Casciati A. Glioblastoma Cells. Encyclopedia. Available at: Accessed April 19, 2024.
Casciati, Arianna. "Glioblastoma Cells" Encyclopedia, (accessed April 19, 2024).
Casciati, A. (2022, March 28). Glioblastoma Cells. In Encyclopedia.
Casciati, Arianna. "Glioblastoma Cells." Encyclopedia. Web. 28 March, 2022.
Glioblastoma Cells

Glioblastoma multiforme (GBM) is the most common brain cancer in adults. GBM starts from a small fraction of poorly differentiated and aggressive cancer stem cells (CSCs) responsible for aberrant proliferation and invasion. Due to extreme tumor heterogeneity, actual therapies provide poor positive outcomes, and cancers usually recur. Therefore, alternative approaches, possibly targeting CSCs, are necessary against GBM.

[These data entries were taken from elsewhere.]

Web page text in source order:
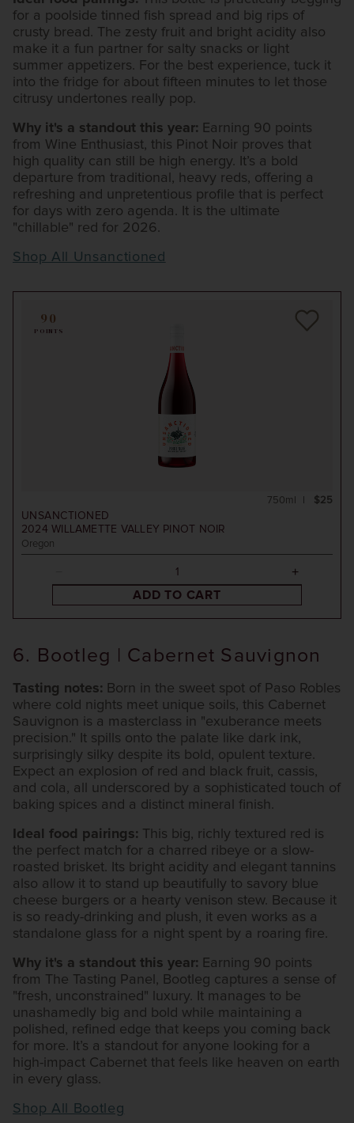
90
POINTS
UNSANCTIONED
2024 WILLAMETTE VALLEY PINOT NOIR
Oregon
$25
750ml
ADD TO CART
for a poolside tinned fish spread and big rips of
crusty bread. The zesty fruit and bright acidity also
make it a fun partner for salty snacks or light
summer appetizers. For the best experience, tuck it
into the fridge for about fifteen minutes to let those
citrusy undertones really pop.
Why it's a standout this year: Earning 90 points
from Wine Enthusiast, this Pinot Noir proves that
high quality can still be high energy. It’s a bold
departure from traditional, heavy reds, offering a
refreshing and unpretentious profile that is perfect
for days with zero agenda. It is the ultimate
"chillable" red for 2026.
Shop All Unsanctioned
6. Bootleg | Cabernet Sauvignon
Tasting notes: Born in the sweet spot of Paso Robles
where cold nights meet unique soils, this Cabernet
Sauvignon is a masterclass in "exuberance meets
precision." It spills onto the palate like dark ink,
surprisingly silky despite its bold, opulent texture.
Expect an explosion of red and black fruit, cassis,
and cola, all underscored by a sophisticated touch of
baking spices and a distinct mineral finish.
Ideal food pairings: This big, richly textured red is
the perfect match for a charred ribeye or a slow-
roasted brisket. Its bright acidity and elegant tannins
also allow it to stand up beautifully to savory blue
cheese burgers or a hearty venison stew. Because it
is so ready-drinking and plush, it even works as a
standalone glass for a night spent by a roaring fire.
Why it's a standout this year: Earning 90 points
from The Tasting Panel, Bootleg captures a sense of
"fresh, unconstrained" luxury. It manages to be
unashamedly big and bold while maintaining a
polished, refined edge that keeps you coming back
for more. It’s a standout for anyone looking for a
high-impact Cabernet that feels like heaven on earth
in every glass.
Shop All Bootleg

cancer stem cells (CSCs) glioma neurospheres

1. Introduction

Glioblastoma Multiforme (GBM) is the most lethal brain tumor in adults, with a survival time of 12–15 months after initial diagnosis [1]. The highly resistant nature of GBM is largely due to extreme intra-tumoral heterogeneity [2][3][4][5][6][7][8]. As demonstrated in several cancers, GBM is thought to arise from cancer stem cells (CSCs), representing a small percentage of all cancer cells responsible for tumor development and progression [9][10][11]. These cells, characterized by a complex mixture of genetic alterations [12][13], express high levels of stem markers involved in self-renewal and are intrinsically resistant to standard therapies (such as radiotherapy and chemotherapy), causing tumor spread. CSCs are consequently responsible for tumor relapses [14][15][16][17][18].
Notably, the canonical CSC paradigm has been recently revised, and it is now widely accepted that the CSC phenotype is characterized as a dynamic cellular state rather than a fixed population. CSC phenotypic heterogeneity arises from reversible cell state transitions in response to varying intracellular/extracellular signals [19]. Lineage tracing experiments in many solid tumors clearly demonstrated the continuous turnover of CSCs that under epithelial mesenchymal transition can convert from non-CSCs [20][21][22]. The dynamic and bidirectional transition states among epithelial, mesenchymal and one or more hybrid epithelial/mesenchymal phenotypes [23], called “epithelial mesenchymal plasticity,” show a dynamic reversible nature in cancer cells and have a strong impact on cancer progression [19].
In light of this complex scenario, new therapies to treat highly aggressive and heterogeneous GMB are required and remain a main challenge in current oncologic research. Recently, ultra-short pulsed electric fields (PEF) of high amplitude (from few to hundreds of kV/m) and short duration (from a few milliseconds to few microseconds) have emerged as a very powerful physical agent provoking cell reversible or irreversible cell electropermeabilization, both tested in anti-cancer therapies [24][25][26][27]. Indeed, electrically mediated treatments using PEF are rapidly increasing through selective tumor cells targeting using a non-thermal process, resulting in the reversible or irreversible destabilization of cell plasma membranes. In the reversible case, cell membrane permeabilization allows the entrance of toxic drugs (i.e., electrochemotherapy). In irreversible applications, electric pulses disrupt cell homeostasis and consequently cause cell death (irreversible electroporation IRE, or the more recent high-frequency irreversible electroporation H-FIRE approach) [25][28][29][30]. The non-thermal nature of these electric signals preserves the healthy tissues surrounding the tumors, therefore enabling the treatment of localized masses, including in delicate anatomical locations.
The impact of PEF was recently investigated on GBM cell lines, suggesting these electric stimuli are an extremely promising glioma therapy [12]. It also demonstrated that the use of PEF as a novel GBM therapy is related to the fact that it facilitates temporary blood–brain barrier disruption, allowing easy and effective penetration of therapeutic reagents [31][32], as well as the induction of immunogenic cell death for prolonged antitumor immunity [33]. In addition to these important aspects, due to GBM heterogeneity, the characterization of GBM CSCs’ response to these electric pulses represents a new and poorly investigated concept in search of new GBM therapies.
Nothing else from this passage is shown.